- Exercise description: Looking through the records below, please work out how many lines contain "werden". Give only that number.

- Supplied material:
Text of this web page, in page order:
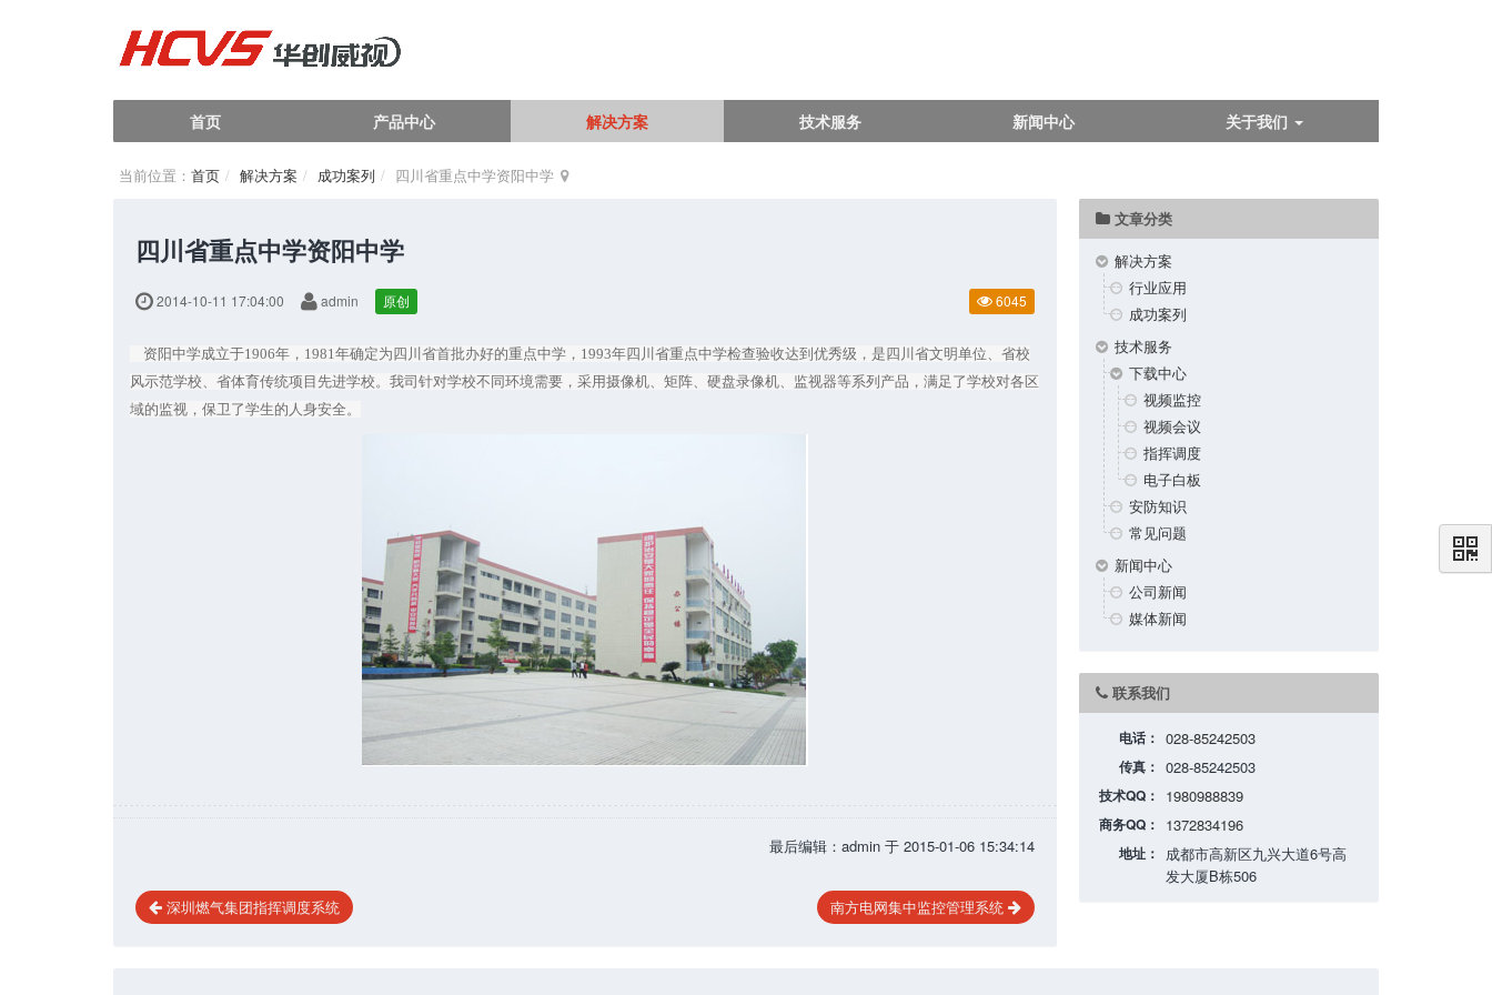
首页 产品中心 解决方案 技术服务 新闻中心 关于我们
当前位置： 首页 解决方案 成功案列 四川省重点中学资阳中学
四川省重点中学资阳中学
2014-10-11 17:04:00 admin 原创 6045
资阳中学成立于1906年，1981年确定为四川省首批办好的重点中学，1993年四川省重点中学检查验收达到优秀级，是四川省文明单位、省校
风示范学校、省体育传统项目先进学校。我司针对学校不同环境需要，采用摄像机、矩阵、硬盘录像机、监视器等系列产品，满足了学校对各区
域的监视，保卫了学生的人身安全。
最后编辑：admin 于 2015-01-06 15:34:14
深圳燃气集团指挥调度系统 南方电网集中监控管理系统
文章分类
解决方案
行业应用
成功案列
技术服务
下载中心
视频监控
视频会议
指挥调度
电子白板
安防知识
常见问题
新闻中心
公司新闻
媒体新闻
联系我们
电话： 028-85242503
传真： 028-85242503
技术QQ： 1980988839
商务QQ： 1372834196
地址：
成都市高新区九兴大道6号高
发大厦B栋506
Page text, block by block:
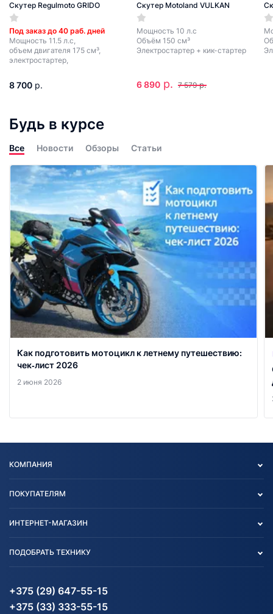
Скутер Regulmoto GRIDO
Под заказ до 40 раб. дней
Мощность 11.5 л.с,
объем двигателя 175 см³,
электростартер,
8 700 р.
Скутер Motoland VULKAN
Мощность 10 л.с
Объём 150 см³
Электростартер + кик-стартер
6 890 р. 7 579 р.
Будь в курсе
Все Новости Обзоры Статьи
Как подготовить мотоцикл к летнему путешествию:
чек‑лист 2026
2 июня 2026
КОМПАНИЯ
Блог
Карта сайта
ПОКУПАТЕЛЯМ
Согласие на обработку
Информация до получения
согласия на обработку
ИНТЕРНЕТ-МАГАЗИН
Агротехника
Водный транспорт
Электротранспорт
ПОДОБРАТЬ ТЕХНИКУ
Агротехника
Электротранспорт
+375 (29) 647-55-15
+375 (33) 333-55-15
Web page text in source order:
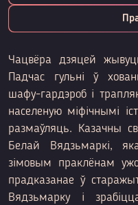
Чацвёра дзяцей
Падчас гульні ў
шафу-гардэроб і
населеную міфічнымі
размаўляць. Казачны
Белай Вядзьмаркі,
зімовым праклёнам
прадказанае ў
Вядзьмарку і
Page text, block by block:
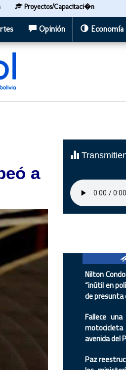
Proyectos/Capacitaci�n
Opinión Economía
a
Nilton
“inútil en
de presunta
Fallece
avenida del
Paz
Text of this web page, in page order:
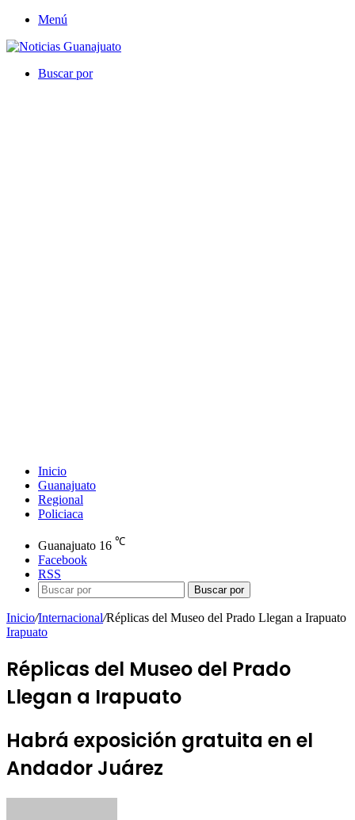
Menú
Buscar por
Inicio
Guanajuato
Regional
Policiaca
Guanajuato 16 ℃
Facebook
RSS
Buscar por
Inicio/Internacional/Réplicas del Museo del Prado Llegan a Irapuato
Irapuato
Réplicas del Museo del Prado
Llegan a Irapuato
Habrá exposición gratuita en el
Andador Juárez
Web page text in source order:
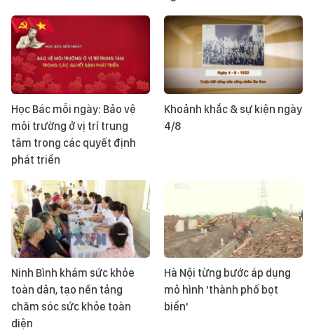
Học Bác mỗi ngày: Bảo vệ
môi trường ở vị trí trung
tâm trong các quyết định
phát triển
Khoảnh khắc & sự kiện ngày
4/8
Ninh Bình khám sức khỏe
toàn dân, tạo nền tảng
chăm sóc sức khỏe toàn
diện
Hà Nội từng bước áp dụng
mô hình 'thành phố bọt
biển'
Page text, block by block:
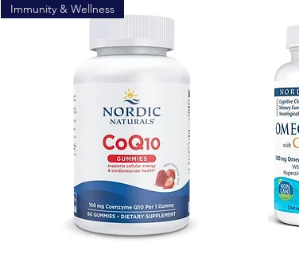
Immunity & Wellness
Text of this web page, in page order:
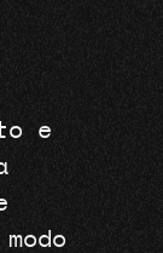
e
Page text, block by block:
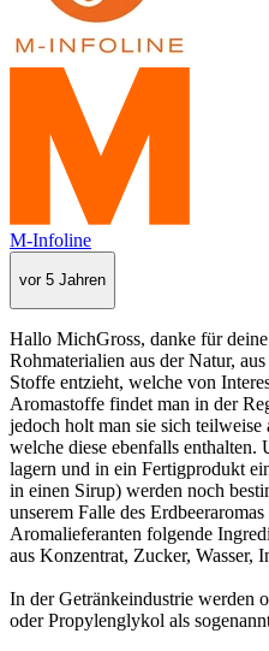
M-Infoline
vor 5 Jahren
Hallo MichGross, danke für
Rohmaterialien aus der Natur,
Stoffe entzieht, welche von
Aromastoffe findet man in der
jedoch holt man sie sich teilweise
welche diese ebenfalls enthalten.
lagern und in ein Fertigprodukt
in einen Sirup) werden noch
unserem Falle des
Aromalieferanten folgende
aus Konzentrat, Zucker, Wasser,
In der Getränkeindustrie werden
oder Propylenglykol als
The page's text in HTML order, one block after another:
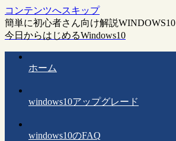
コンテンツへスキップ
簡単に初心者さん向け解説WINDOWS10
今日からはじめるWindows10
ホーム
windows10アップグレード
windows10のFAQ
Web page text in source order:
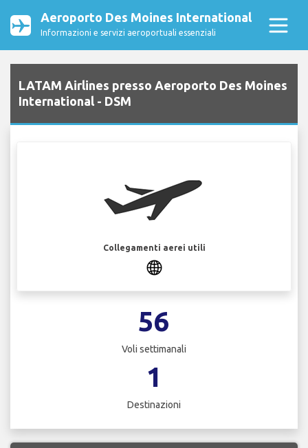
Aeroporto Des Moines International
Informazioni e servizi aeroportuali essenziali
LATAM Airlines presso Aeroporto Des Moines
International - DSM
Collegamenti aerei utili
56
Voli settimanali
1
Destinazioni
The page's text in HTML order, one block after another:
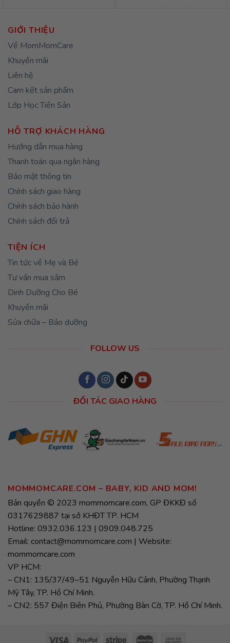
GIỚI THIỆU
Về MomMomCare
Khuyến mãi
Liên hệ
Cam kết sản phẩm
Lớp Học Tiền Sản
HỖ TRỢ KHÁCH HÀNG
Hướng dẫn mua hàng
Thanh toán qua ngân hàng
Bảo mật thông tin
Chính sách giao hàng
Chính sách bảo hành
Chính sách đổi trả
TIỆN ÍCH
Tin tức về Mẹ và Bé
Tư vấn mua sắm
Dinh Dưỡng Cho Bé
Khuyến mãi
Sửa chữa – Bảo dưỡng
FOLLOW US
ĐỐI TÁC GIAO HÀNG
MOMMOMCARE.COM – BABY, KID AND MOM!
Bản quyền © 2023 mommomcare.com, GP ĐKKĐ số
0317629887 tại sở KHĐT TP. HCM
Hotline: 0932.036.123 | 0909.048.725
Email: contact@mommomcare.com | Website:
mommomcare.com
VP HCM:
– CN1: 135/37/49–51 Nguyễn Hữu Cảnh, Phường Thạnh
Mỹ Tây, TP. Hồ Chí Minh.
– CN2: 557 Điện Biên Phủ, Phường Bàn Cờ, TP. Hồ Chí Minh.
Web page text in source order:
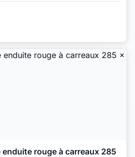
carreaux 285
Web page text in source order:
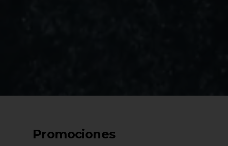
Promociones
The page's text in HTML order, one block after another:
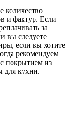
количество
и фактур. Если
за
вы следуете
если вы хотите
рекомендуем
покрытием из
для кухни.
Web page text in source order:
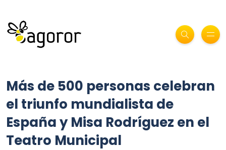
Más de 500 personas celebran
el triunfo mundialista de
España y Misa Rodríguez en el
Teatro Municipal
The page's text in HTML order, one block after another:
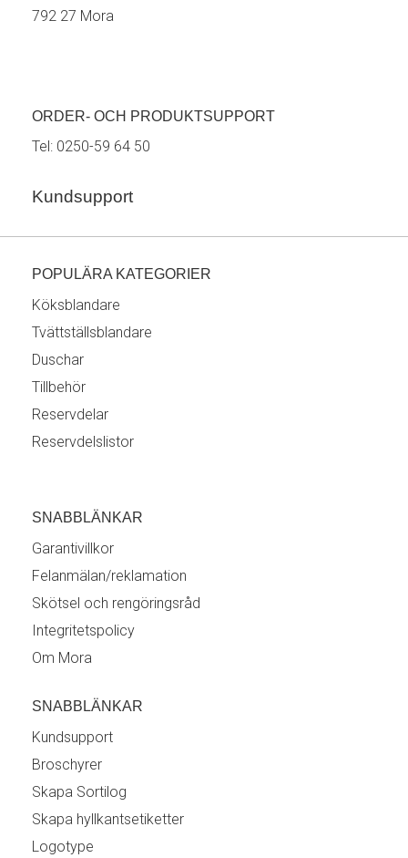
792 27 Mora
ORDER- OCH PRODUKTSUPPORT
Tel: 0250-59 64 50
Kundsupport
POPULÄRA KATEGORIER
Köksblandare
Tvättställsblandare
Duschar
Tillbehör
Reservdelar
Reservdelslistor
SNABBLÄNKAR
Garantivillkor
Felanmälan/reklamation
Skötsel och rengöringsråd
Integritetspolicy
Om Mora
SNABBLÄNKAR
Kundsupport
Broschyrer
Skapa Sortilog
Skapa hyllkantsetiketter
Logotype
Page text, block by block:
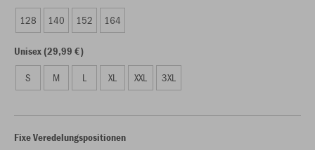
128 140 152 164
Unisex (29,99 €)
S M L XL XXL 3XL
Fixe Veredelungspositionen
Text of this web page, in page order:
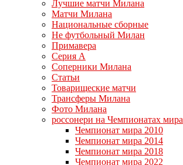
Лучшие матчи Милана
Матчи Милана
Национальные сборные
Не футбольный Милан
Примавера
Серия А
Соперники Милана
Статьи
Товарищеские матчи
Трансферы Милана
Фото Милана
россонери на Чемпионатах мира
Чемпионат мира 2010
Чемпионат мира 2014
Чемпионат мира 2018
Чемпионат мира 2022
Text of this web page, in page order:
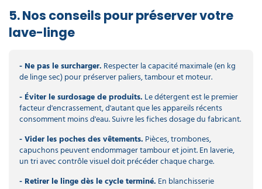
5. Nos conseils pour préserver votre
lave-linge
- Ne pas le surcharger. Respecter la capacité maximale (en kg
de linge sec) pour préserver paliers, tambour et moteur.
- Éviter le surdosage de produits. Le détergent est le premier
facteur d'encrassement, d'autant que les appareils récents
consomment moins d'eau. Suivre les fiches dosage du fabricant.
- Vider les poches des vêtements. Pièces, trombones,
capuchons peuvent endommager tambour et joint. En laverie,
un tri avec contrôle visuel doit précéder chaque charge.
- Retirer le linge dès le cycle terminé. En blanchisserie
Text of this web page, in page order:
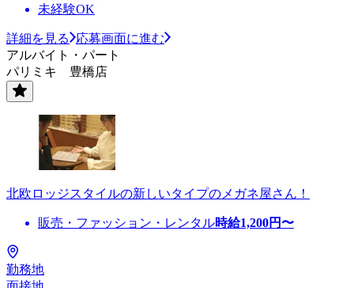
未経験OK
詳細を見る
応募画面に進む
アルバイト・パート
パリミキ 豊橋店
北欧ロッジスタイルの新しいタイプのメガネ屋さん！
販売・ファッション・レンタル時給1,200円〜
勤務地
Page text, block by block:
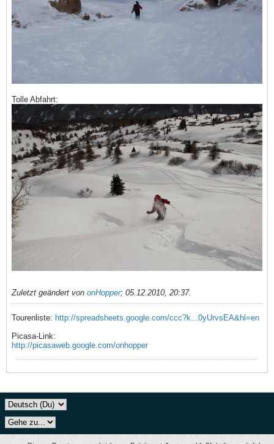
Tolle Abfahrt:
Zuletzt geändert von onHopper; 05.12.2010, 20:37.
Tourenliste: http://spreadsheets.google.com/ccc?k...0yUrvsEA&hl=en
Picasa-Link:
http://picasaweb.google.com/onhopper
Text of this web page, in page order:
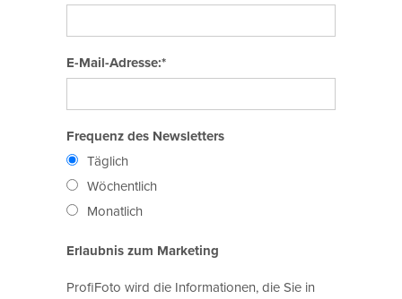
E-Mail-Adresse:*
Frequenz des Newsletters
Täglich
Wöchentlich
Monatlich
Erlaubnis zum Marketing
ProfiFoto wird die Informationen, die Sie in
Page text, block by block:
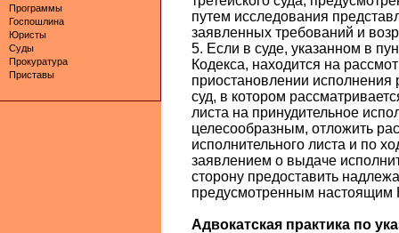
Программы
Госпошлина
Юристы
Суды
Прокуратура
Приставы
путем исследования
заявленных требований и
5. Если в суде, указанном в
Кодекса, находится на
приостановлении исполнения
суд, в котором
листа на принудительное
целесообразным, отложить
исполнительного листа и по
заявлением о выдаче
сторону предоставить
предусмотренным настоящим
Адвокатская практика по
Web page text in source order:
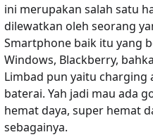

- Exercise response: 2